Like so many immigrants before and since, they faced prejudice, hate, threats of violence and claims that they would change the character of American life. They were “other”. My mother told me the reason Italians in her small neighborhood built their own church was because the existing church was populated with Irish who made it clear Italians weren’t welcomed. This was but a generation or two away from when the Irish would have faced the same issues with the Germans who first populated that area of Philadelphia.
My grandparents lived in a small, all Italian enclave where they could feel safe, surrounded as they were by friends and neighbors who spoke the same language, had the same customs and cooked the same food. It was being cradled in that security that allowed them to fulfill their ambitions for their family. When everything around you is strange, you need something familiar to cling to in order to anchor the chaos of your world.

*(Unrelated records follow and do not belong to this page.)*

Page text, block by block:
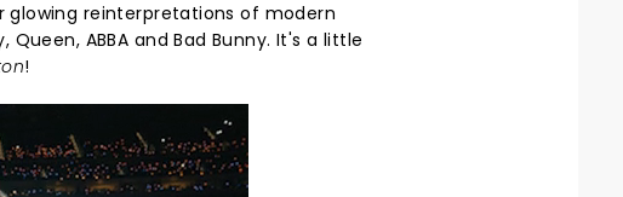
reinterpretations of modern
ABBA and Bad Bunny. It's a little
!
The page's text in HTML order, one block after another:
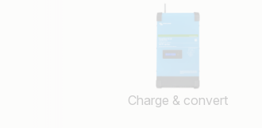
Charge & convert
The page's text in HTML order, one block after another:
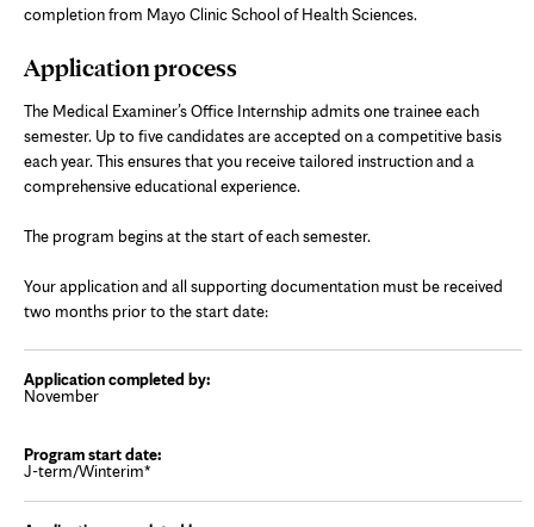
completion from Mayo Clinic School of Health Sciences.
Application process
The Medical Examiner’s Office Internship admits one trainee each
semester. Up to five candidates are accepted on a competitive basis
each year. This ensures that you receive tailored instruction and a
comprehensive educational experience.
The program begins at the start of each semester.
Your application and all supporting documentation must be received
two months prior to the start date:
November
J-term/Winterim*
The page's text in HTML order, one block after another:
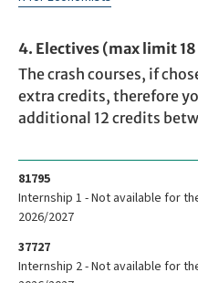
4. Electives (max limit 18
The crash courses, if
extra credits, therefore
additional 12 credits
81795
Internship 1 - Not available for
2026/2027
37727
Internship 2 - Not available for
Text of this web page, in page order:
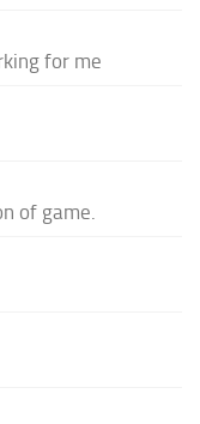
for me
of game.
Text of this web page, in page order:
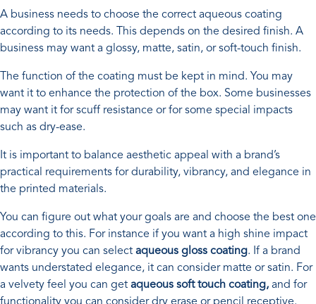
A business needs to choose the correct aqueous coating
according to its needs. This depends on the desired finish. A
business may want a glossy, matte, satin, or soft-touch finish.
The function of the coating must be kept in mind. You may
want it to enhance the protection of the box. Some businesses
may want it for scuff resistance or for some special impacts
such as dry-ease.
It is important to balance aesthetic appeal with a brand’s
practical requirements for durability, vibrancy, and elegance in
the printed materials.
You can figure out what your goals are and choose the best one
according to this. For instance if you want a high shine impact
for vibrancy you can select aqueous gloss coating. If a brand
wants understated elegance, it can consider matte or satin. For
a velvety feel you can get aqueous soft touch coating, and for
functionality you can consider dry erase or pencil receptive.
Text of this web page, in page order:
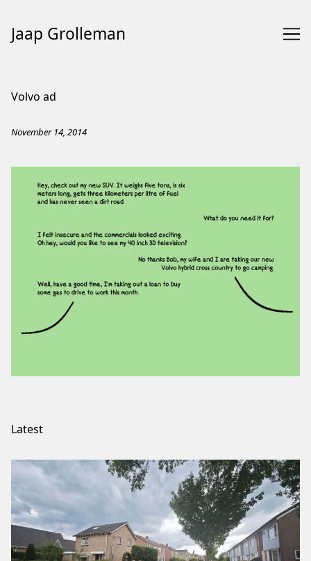
Jaap Grolleman
Volvo ad
November 14, 2014
Latest

Immigrants continue to flock to America to make a better life for their families. The vast majority of them, whether they are documented or undocumented, are hardworking, law-abiding people. Their children, given a chance, will be great assets to our country. I know as the grandchild of immigrants that I grew up hearing what an amazing country America was and how I was never to forget how lucky I was to be born and raised here. While the Mafia might leave a bad feeling in some people about Italians, the truth is that the Mafia got a lot of press but represented a very small percentage of Italian immigrants – you know, like terrorists and Muslims.

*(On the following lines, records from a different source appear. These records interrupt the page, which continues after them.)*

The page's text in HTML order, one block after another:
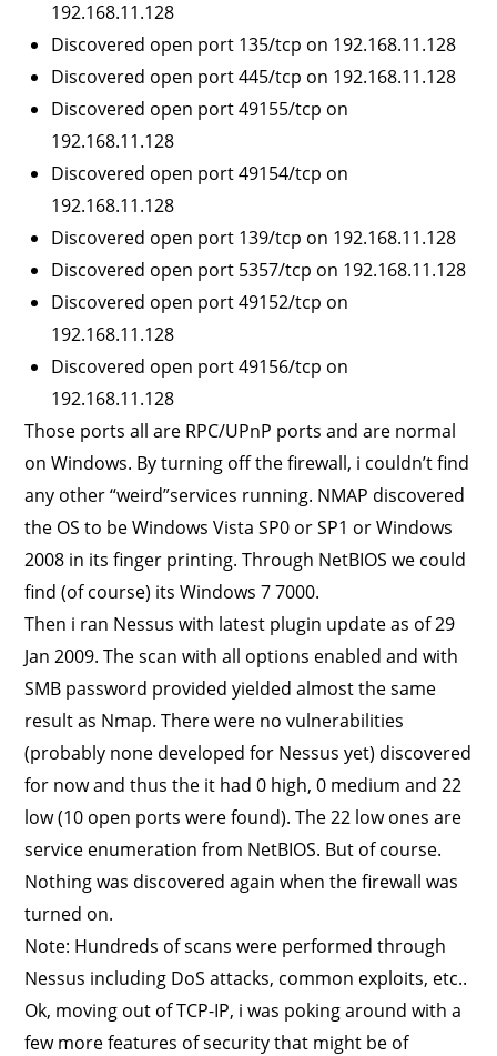
192.168.11.128
Discovered open port 135/tcp on 192.168.11.128
Discovered open port 445/tcp on 192.168.11.128
Discovered open port 49155/tcp on
192.168.11.128
Discovered open port 49154/tcp on
192.168.11.128
Discovered open port 139/tcp on 192.168.11.128
Discovered open port 5357/tcp on 192.168.11.128
Discovered open port 49152/tcp on
192.168.11.128
Discovered open port 49156/tcp on
192.168.11.128
Those ports all are RPC/UPnP ports and are normal
on Windows. By turning off the firewall, i couldn’t find
any other “weird”services running. NMAP discovered
the OS to be Windows Vista SP0 or SP1 or Windows
2008 in its finger printing. Through NetBIOS we could
find (of course) its Windows 7 7000.
Then i ran Nessus with latest plugin update as of 29
Jan 2009. The scan with all options enabled and with
SMB password provided yielded almost the same
result as Nmap. There were no vulnerabilities
(probably none developed for Nessus yet) discovered
for now and thus the it had 0 high, 0 medium and 22
low (10 open ports were found). The 22 low ones are
service enumeration from NetBIOS. But of course.
Nothing was discovered again when the firewall was
turned on.
Note: Hundreds of scans were performed through
Nessus including DoS attacks, common exploits, etc..
Ok, moving out of TCP-IP, i was poking around with a
few more features of security that might be of
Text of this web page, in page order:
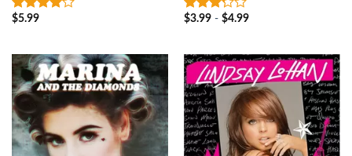
3.75out
$5.99 3out
$3.99- $4.99
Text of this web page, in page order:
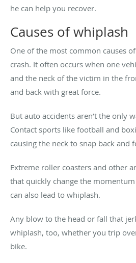
he can help you recover.
Causes of whiplash
One of the most common causes
crash. It often occurs when one
and the neck of the victim in the
and back with great force.
But auto accidents aren’t the only
Contact sports like football and
causing the neck to snap back and
Extreme roller coasters and other
that quickly change the
can also lead to whiplash.
Any blow to the head or fall that
whiplash, too, whether you trip
bike.
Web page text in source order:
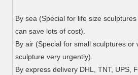
By sea (Special for life size
can save lots of cost).
By air (Special for small sculptures or
sculpture very urgently).
By express delivery DHL, TNT, UPS,
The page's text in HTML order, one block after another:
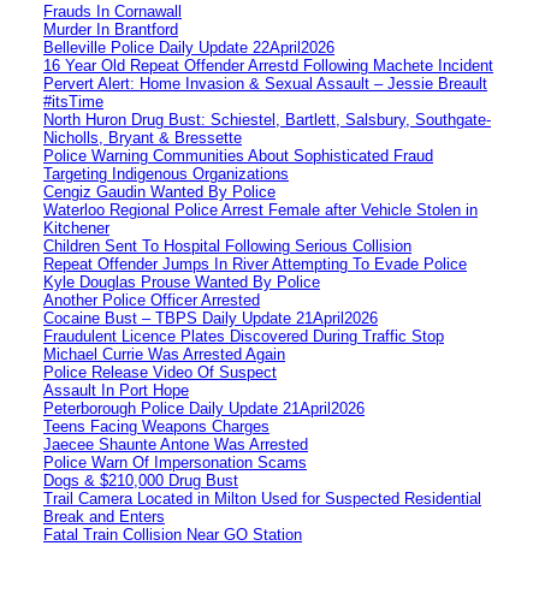
Frauds In Cornawall
Murder In Brantford
Belleville Police Daily Update 22April2026
16 Year Old Repeat Offender Arrestd Following Machete Incident
Pervert Alert: Home Invasion & Sexual Assault – Jessie Breault
#itsTime
North Huron Drug Bust: Schiestel, Bartlett, Salsbury, Southgate-
Nicholls, Bryant & Bressette
Police Warning Communities About Sophisticated Fraud
Targeting Indigenous Organizations
Cengiz Gaudin Wanted By Police
Waterloo Regional Police Arrest Female after Vehicle Stolen in
Kitchener
Children Sent To Hospital Following Serious Collision
Repeat Offender Jumps In River Attempting To Evade Police
Kyle Douglas Prouse Wanted By Police
Another Police Officer Arrested
Cocaine Bust – TBPS Daily Update 21April2026
Fraudulent Licence Plates Discovered During Traffic Stop
Michael Currie Was Arrested Again
Police Release Video Of Suspect
Assault In Port Hope
Peterborough Police Daily Update 21April2026
Teens Facing Weapons Charges
Jaecee Shaunte Antone Was Arrested
Police Warn Of Impersonation Scams
Dogs & $210,000 Drug Bust
Trail Camera Located in Milton Used for Suspected Residential
Break and Enters
Fatal Train Collision Near GO Station
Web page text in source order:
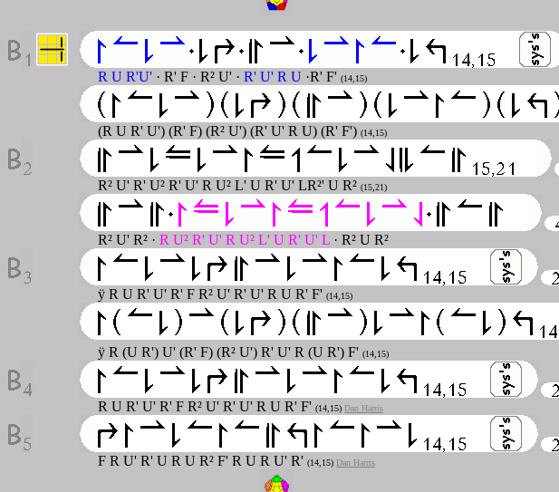
R U R'U' · R' F · R² U' · R' U' R U ·R' F' (14,15)
(R U R' U') (R' F) (R² U') (R' U' R U) (R' F') (14,15)
R² U' R' U² R' U' R U² L' U R' U' LR²' U R² (15,21)
R² U' R² · R U² R' U' R U² L' U R' U' L · R² U R²
ÿ R U R' U' R' F R² U' R' U' R U R' F' (14,15)
ÿ R (U R') U' (R' F) (R² U') R' U' R (U R') F' (14,15)
R U R' U' R' F R² U' R' U' R U R' F' (14,15) Dan Harris
F R U' R' U R U R² F' R U R U' R' (14,15) Dan Harris
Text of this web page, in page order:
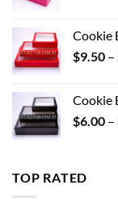
Cookie
$9.50 –
Cookie
$6.00 –
TOP RATED
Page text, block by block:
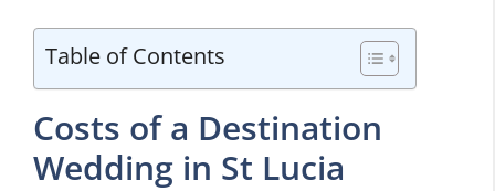
Table of Contents
Costs of a Destination
Wedding in St Lucia

Today we face people immigrating to America who wear unfamiliar clothes and pray to an unfamiliar god. Although the majority are good citizens, because they are so different we are afraid, so afraid that some condemn them all for the sins of a few. If that had been the case when my grandparents moved to America, we’d all have been thrown out when Al Capone became the face of Public Enemy Number One.
I was educated in Catholic schools. The women who taught me wore long black gowns with stiff white cardboard like things around their necks and faces. Short of actually throwing a bag over their head, they were as covered up as any conservative Muslim woman wearing a hijab, and only slightly less covered up than someone wearing a burka. There was a time when these nuns were the “others” to be feared. They came from the old world and brought old, conservative ideas with them. For our Italian community, they were perfect. Outside of our little world, they drew looks.
Nuns are no longer considered so “other”. This may be caused by their more modern dress or just because years of proximity have removed their unknown factor. If we’re lucky, someday women in burkas or hijabs will get no more than a passing glance because they too will have become just another piece of the fabric of America.
My father’s little Italian grocery store had provolone cheese hanging from a bar over the counter. At the time, we all wanted nothing more than to assimilate and become mainstream – we wanted the provolone gone. Now a store like my dad’s is considered a specialty store and Italian food, culture and dress has become Italian-American and part of the mainstream.
We should not fear immigrants and the changes they bring. It’s what keeps us a young, vigorous country. Seriously, would you really want to live in an America without Olive Garden?